Пашка способный. Учиться ему легко. Школу пропускает часто, уроки почти не готовит, но услышит учителя одним ухом или заглянет на перемене в учебник, и четверка, в крайнем случае тройка, обеспечена. Один раз - вот смеху было - Пашку послали на районную математическую олимпиаду. Там он решил все задачи, занял второе место и получил Почетную грамоту. Вся компания в "малине" ее рассматривала, хохотала, а потом на стену повесили. Рядом с "Бедуином на верблюде" - любимой картиной Валентина.

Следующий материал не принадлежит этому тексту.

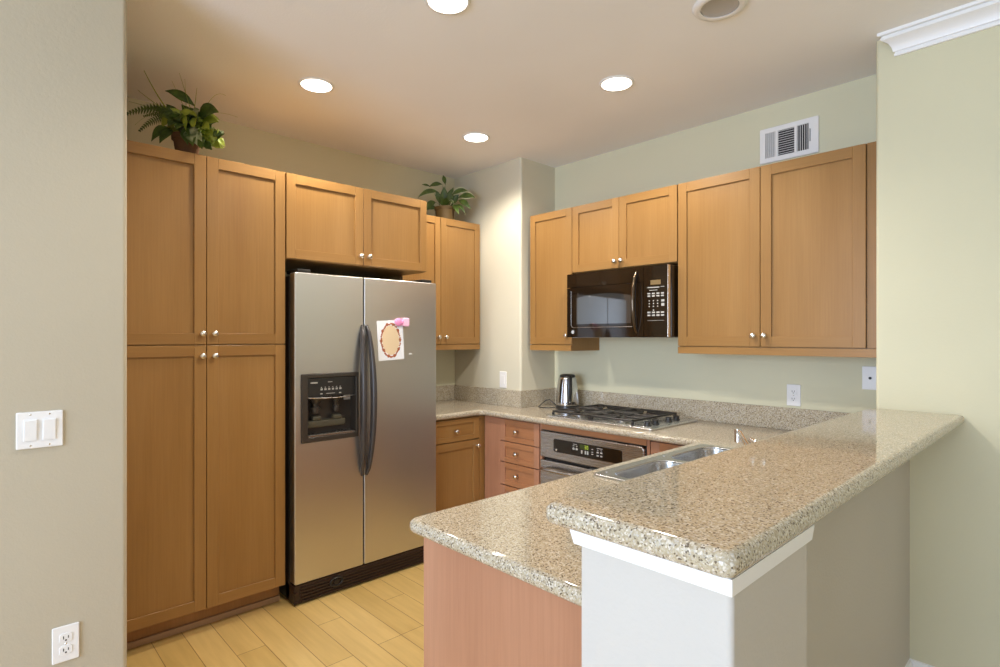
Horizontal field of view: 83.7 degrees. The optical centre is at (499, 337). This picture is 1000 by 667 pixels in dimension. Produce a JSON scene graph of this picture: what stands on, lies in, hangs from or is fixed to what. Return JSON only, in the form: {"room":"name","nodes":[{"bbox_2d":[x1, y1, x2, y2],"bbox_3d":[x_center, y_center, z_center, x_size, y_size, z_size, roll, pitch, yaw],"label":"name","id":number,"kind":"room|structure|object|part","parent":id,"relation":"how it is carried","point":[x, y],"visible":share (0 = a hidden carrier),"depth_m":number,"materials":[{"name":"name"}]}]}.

Мать Пашки работает на "Скороходе", пришивает на машине подошвы. Отца он помнит плохо. После гражданской войны указательный палец правой руки у отца не разгибался. Вот этим крючковатым пальцем он мыл сыну в бане уши. Было нестерпимо больно. Пашка визжал, как поросенок, рвался из отцовских рук. Но они крепко держали его, отец приговаривал: "Ты же мужик, Павел. Терпи". Однажды отец исчез. Исчез, словно сгинул. Ни разу после этого не появился, не написал письма, не прислал денег. Жили они с матерью трудно. Мать много работала, часто уходила в ночную смену. Целыми днями Пашка был один. Гонял с пацанами по улице металлический обруч, строил тачки, а потом возил на них дрова, подобранные на "Красном треугольнике" и железнодорожных путях. Иногда воровал с лотков, что плохо лежит. Дружил с долговязым Гришкой по прозвищу Пат и его братом Паташоном. Паташон подныривал под лоток, вытряхивал деньги из выдвижного ящика и передавал Пашке. Как-то раз на углу Обводного канала и улицы Розенштейна Пашку поймали и избили так, что целую неделю пришлось лежать в постели.

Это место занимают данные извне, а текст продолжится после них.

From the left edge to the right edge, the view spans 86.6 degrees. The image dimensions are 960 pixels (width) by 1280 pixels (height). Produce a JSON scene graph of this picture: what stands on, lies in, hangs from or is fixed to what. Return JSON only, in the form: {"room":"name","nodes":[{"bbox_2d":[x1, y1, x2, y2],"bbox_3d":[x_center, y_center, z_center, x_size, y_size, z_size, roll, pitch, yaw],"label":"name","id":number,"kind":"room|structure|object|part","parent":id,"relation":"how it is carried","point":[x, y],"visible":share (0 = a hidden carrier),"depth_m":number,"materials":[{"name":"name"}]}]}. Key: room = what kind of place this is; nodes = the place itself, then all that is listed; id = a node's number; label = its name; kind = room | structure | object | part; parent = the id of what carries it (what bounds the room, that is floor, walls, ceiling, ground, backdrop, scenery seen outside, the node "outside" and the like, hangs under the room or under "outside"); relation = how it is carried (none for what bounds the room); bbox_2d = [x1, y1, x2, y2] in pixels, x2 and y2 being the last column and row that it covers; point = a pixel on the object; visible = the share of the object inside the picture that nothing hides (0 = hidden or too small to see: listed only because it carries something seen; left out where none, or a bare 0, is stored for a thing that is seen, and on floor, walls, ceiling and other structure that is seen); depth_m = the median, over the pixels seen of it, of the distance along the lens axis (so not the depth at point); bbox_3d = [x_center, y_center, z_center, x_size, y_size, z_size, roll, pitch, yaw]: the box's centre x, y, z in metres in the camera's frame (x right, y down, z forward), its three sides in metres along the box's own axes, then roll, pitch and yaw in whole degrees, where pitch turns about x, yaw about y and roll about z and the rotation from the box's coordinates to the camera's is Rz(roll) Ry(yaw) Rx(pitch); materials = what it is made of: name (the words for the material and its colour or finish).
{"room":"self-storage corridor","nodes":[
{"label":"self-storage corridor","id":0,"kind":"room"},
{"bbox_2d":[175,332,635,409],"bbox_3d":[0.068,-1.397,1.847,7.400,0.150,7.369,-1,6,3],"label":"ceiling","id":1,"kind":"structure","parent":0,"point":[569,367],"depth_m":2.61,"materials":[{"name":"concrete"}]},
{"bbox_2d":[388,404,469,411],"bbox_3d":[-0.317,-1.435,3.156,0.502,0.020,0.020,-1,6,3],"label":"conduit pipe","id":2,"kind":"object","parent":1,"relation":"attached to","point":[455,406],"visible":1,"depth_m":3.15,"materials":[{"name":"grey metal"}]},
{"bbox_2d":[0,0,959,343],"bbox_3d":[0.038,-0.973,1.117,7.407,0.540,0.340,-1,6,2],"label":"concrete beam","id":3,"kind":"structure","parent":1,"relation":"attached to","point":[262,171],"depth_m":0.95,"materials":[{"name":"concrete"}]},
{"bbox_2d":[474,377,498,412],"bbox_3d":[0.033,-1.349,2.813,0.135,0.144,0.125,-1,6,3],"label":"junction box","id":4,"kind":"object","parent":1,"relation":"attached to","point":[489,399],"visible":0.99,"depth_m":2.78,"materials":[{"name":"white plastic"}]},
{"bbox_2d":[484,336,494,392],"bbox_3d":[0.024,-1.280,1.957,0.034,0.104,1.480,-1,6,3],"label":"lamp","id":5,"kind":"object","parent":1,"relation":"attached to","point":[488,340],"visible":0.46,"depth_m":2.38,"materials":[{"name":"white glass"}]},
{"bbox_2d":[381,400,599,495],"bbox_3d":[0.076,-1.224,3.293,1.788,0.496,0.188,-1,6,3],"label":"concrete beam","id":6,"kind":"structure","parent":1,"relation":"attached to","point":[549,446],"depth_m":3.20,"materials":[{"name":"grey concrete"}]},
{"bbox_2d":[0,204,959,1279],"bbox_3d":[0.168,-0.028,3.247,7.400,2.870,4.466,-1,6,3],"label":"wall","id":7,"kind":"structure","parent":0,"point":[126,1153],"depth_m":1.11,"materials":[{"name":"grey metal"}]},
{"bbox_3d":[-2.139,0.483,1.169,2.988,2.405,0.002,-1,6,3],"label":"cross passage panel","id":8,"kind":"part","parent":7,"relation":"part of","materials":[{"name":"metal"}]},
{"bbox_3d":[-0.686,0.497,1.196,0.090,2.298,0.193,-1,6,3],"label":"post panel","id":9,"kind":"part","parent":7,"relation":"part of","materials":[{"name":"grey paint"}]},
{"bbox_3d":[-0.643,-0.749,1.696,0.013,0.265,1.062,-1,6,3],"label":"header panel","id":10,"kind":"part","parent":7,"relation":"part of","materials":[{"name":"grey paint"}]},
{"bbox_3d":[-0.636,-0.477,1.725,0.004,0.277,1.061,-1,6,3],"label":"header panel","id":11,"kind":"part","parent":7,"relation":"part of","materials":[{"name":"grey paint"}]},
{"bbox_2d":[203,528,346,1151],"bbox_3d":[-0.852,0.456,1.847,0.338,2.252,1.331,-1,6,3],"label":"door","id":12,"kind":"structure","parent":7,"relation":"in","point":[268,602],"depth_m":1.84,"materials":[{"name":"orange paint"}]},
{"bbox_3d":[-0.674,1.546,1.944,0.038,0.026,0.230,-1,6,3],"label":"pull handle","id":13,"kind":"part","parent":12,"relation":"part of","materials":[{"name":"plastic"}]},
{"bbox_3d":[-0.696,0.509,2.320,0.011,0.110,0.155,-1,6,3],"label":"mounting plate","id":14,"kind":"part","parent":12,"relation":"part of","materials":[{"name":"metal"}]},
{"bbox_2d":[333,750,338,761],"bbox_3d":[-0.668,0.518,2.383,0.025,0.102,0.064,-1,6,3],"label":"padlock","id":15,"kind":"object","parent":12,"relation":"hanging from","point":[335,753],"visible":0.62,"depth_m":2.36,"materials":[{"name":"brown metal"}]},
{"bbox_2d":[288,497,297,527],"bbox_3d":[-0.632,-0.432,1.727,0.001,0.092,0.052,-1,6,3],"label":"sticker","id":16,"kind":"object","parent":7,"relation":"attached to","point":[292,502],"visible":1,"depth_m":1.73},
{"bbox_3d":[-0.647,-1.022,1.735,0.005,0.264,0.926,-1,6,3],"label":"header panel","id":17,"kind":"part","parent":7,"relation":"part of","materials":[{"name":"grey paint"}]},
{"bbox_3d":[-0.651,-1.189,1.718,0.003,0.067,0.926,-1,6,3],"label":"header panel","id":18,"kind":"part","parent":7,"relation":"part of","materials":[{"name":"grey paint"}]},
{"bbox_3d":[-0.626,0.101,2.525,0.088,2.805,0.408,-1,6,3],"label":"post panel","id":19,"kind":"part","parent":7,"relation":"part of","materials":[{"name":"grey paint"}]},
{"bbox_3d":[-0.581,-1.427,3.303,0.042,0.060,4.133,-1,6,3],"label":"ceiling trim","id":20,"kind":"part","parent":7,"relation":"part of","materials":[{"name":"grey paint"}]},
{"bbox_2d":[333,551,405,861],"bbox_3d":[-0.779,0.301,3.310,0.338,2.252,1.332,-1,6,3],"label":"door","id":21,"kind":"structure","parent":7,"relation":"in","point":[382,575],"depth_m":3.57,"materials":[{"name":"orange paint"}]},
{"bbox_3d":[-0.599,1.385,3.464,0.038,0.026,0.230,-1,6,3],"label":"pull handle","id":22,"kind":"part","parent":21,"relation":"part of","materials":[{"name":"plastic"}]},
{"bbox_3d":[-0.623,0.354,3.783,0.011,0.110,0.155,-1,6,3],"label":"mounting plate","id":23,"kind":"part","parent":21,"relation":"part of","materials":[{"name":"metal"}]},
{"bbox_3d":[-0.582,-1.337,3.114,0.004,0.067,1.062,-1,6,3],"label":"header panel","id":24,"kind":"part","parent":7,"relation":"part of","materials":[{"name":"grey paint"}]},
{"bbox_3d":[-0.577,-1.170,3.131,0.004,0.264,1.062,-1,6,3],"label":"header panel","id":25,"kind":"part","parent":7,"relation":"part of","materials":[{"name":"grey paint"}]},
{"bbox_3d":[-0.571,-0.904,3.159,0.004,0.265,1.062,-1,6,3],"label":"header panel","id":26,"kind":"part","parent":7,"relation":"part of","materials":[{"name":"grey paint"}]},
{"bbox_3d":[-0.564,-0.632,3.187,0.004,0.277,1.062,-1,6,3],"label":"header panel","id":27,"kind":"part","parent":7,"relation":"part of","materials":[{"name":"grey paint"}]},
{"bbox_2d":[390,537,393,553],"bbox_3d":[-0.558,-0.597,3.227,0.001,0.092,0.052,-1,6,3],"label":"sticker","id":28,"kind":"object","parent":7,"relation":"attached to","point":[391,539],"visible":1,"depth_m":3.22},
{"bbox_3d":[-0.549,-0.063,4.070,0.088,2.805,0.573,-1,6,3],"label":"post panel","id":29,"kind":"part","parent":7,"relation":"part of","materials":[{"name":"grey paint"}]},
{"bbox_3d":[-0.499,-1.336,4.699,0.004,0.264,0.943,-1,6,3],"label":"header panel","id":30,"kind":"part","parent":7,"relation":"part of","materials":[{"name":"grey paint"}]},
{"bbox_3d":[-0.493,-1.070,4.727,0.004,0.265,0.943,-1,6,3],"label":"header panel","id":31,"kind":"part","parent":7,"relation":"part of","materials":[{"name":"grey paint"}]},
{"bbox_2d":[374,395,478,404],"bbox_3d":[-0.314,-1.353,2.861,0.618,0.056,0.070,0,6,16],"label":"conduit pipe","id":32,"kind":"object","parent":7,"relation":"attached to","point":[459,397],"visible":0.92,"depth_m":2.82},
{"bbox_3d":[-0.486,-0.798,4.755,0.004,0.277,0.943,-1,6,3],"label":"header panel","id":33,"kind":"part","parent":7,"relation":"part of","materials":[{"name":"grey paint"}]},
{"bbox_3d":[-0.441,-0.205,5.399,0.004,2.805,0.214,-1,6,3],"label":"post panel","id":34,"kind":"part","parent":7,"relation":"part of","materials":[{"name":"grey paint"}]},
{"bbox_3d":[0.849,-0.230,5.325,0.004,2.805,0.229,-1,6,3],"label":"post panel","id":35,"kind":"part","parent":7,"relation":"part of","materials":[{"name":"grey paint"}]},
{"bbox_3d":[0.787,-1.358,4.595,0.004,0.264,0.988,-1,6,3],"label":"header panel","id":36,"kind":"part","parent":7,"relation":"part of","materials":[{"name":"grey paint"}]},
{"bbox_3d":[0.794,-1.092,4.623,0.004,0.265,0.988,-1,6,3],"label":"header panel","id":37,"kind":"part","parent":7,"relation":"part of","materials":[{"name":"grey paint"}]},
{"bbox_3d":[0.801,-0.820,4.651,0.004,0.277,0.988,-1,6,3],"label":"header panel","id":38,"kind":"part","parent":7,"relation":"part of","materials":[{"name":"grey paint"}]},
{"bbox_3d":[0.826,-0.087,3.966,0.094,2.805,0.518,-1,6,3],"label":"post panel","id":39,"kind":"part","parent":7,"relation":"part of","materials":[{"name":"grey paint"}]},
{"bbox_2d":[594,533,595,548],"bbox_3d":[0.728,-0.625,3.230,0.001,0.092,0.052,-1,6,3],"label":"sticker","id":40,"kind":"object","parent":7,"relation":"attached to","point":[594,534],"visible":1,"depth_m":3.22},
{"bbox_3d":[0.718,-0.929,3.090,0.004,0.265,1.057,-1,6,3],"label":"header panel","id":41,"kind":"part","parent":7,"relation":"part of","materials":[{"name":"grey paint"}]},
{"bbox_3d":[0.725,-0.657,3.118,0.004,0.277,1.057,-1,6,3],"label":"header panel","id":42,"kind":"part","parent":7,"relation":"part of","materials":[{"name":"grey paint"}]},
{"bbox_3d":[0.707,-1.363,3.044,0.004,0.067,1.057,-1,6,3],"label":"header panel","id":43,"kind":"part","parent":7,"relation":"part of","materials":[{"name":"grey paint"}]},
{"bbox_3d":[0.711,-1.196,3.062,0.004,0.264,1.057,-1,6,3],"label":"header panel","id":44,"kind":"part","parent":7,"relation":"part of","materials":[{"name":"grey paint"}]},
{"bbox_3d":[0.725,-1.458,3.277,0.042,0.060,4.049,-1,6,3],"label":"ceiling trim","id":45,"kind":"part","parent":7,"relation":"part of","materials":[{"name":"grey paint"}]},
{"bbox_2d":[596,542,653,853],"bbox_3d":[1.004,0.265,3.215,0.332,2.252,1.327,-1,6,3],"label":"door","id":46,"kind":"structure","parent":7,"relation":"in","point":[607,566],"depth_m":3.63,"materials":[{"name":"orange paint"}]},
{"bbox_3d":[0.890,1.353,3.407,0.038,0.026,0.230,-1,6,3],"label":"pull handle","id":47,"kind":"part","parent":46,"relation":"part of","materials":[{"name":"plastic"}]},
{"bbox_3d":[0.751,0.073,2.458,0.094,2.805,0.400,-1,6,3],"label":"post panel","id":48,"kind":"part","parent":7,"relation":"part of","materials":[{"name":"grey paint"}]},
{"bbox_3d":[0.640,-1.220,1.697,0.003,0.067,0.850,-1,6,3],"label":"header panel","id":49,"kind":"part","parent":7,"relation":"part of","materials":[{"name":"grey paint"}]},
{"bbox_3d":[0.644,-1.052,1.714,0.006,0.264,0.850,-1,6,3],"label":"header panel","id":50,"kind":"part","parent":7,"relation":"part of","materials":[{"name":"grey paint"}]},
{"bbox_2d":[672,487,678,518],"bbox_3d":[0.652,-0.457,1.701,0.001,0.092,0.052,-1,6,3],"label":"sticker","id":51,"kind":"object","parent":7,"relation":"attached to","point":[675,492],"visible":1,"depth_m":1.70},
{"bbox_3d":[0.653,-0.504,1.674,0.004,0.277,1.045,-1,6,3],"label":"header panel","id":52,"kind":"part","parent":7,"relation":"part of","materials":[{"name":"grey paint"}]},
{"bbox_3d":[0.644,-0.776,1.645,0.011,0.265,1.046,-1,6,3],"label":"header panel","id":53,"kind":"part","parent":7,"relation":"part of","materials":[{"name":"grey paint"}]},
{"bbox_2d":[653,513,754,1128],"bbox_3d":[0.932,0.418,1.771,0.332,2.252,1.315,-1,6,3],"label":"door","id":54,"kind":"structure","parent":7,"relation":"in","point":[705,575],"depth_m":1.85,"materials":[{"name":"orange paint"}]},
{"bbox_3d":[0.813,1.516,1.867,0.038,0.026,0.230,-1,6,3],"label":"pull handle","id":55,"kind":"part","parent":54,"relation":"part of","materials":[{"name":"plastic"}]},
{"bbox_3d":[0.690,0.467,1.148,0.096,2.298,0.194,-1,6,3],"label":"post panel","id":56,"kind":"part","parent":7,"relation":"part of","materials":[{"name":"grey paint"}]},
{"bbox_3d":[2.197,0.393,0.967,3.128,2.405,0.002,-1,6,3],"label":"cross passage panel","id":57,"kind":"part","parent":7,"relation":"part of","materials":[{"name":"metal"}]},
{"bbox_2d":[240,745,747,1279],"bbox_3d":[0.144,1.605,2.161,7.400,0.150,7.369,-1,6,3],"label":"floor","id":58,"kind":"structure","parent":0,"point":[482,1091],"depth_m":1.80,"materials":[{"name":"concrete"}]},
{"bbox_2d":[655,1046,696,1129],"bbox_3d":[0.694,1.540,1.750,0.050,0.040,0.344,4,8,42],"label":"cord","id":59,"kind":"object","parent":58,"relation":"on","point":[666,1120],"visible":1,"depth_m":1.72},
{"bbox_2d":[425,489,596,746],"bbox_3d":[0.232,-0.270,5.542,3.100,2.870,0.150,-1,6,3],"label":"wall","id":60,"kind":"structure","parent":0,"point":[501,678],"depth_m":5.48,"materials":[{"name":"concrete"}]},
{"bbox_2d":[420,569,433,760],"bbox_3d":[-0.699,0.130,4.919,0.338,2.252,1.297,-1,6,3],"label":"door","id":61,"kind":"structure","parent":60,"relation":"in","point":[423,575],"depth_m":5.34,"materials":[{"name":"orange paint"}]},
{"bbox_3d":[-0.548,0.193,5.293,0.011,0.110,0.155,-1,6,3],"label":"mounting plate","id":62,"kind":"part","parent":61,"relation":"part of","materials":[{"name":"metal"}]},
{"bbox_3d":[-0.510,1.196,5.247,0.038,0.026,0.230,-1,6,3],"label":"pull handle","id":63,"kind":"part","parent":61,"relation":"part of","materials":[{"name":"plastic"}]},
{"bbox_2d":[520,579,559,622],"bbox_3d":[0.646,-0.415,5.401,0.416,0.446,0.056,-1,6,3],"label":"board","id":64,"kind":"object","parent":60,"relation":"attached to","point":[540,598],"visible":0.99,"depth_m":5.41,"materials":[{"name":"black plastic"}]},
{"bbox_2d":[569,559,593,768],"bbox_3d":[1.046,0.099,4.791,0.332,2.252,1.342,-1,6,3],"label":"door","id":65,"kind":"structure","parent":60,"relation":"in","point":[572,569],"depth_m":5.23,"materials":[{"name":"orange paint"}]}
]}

В 1933 году Пашка, как все, ходил в очереди за хлебом. Ему на ладони писали химическим карандашом номер. А если вместе с хлебом по талонам давали сахар или колбасу, то закатывали рукав и номера писали на всей руке.

От бесчисленных забот, неудачной семейной жизни, тяжелой работы мать сделалась сварливой, психованной. Чуть что не по ней - хватается за скалку. А когда к ним пришла учительница и сообщила, что Пашка пять дней не ходит в школу, мать весь вечер молчала, а перед сном сказала неожиданно спокойно, не повышая голоса:

- Ты знай, сынок, если учиться бросишь - повешусь. Незачем тогда будет жить.

Пашка поверил. Она такая. Слов на ветер бросать не станет. Ему стало жаль мать. Подошел к ней, тронул за руку, сказал:

- Живи, мам. Не брошу школу.

Но дома все равно бывать не любил. Только войдешь в комнату, мать сразу какое-нибудь дело придумает. То вынеси, то принеси, то прибей. И в школе скукота. Одна химичка интересно рассказывает. На остальных уроках зевал, мучился, с нетерпением ждал звонка. После седьмого класса Пашка не выдержал и убежал из дома. Доехал с пересадками до Харькова. Там его встретила милиция. Сначала держали в комнате для беспризорных, выспрашивали, откуда он. Но, ничего не добившись, направили в детдом в город Змиев. Через неделю Пашка сбежал и оттуда.

Прошло лето. Холодными стали ночи. Надоело болтаться на вокзалах, мерзнуть, голодать. Тогда он вернулся в Ленинград. Вошел в квартиру невероятно грязный, завшивленный, в чирьях.

- Пашенька, сыночек мой! - вскрикнула мать. - Думала, погиб ты, под поезд попал.

А зимой 1938 года Пашка на катке познакомился с Валентином. И тот привел его в "малину".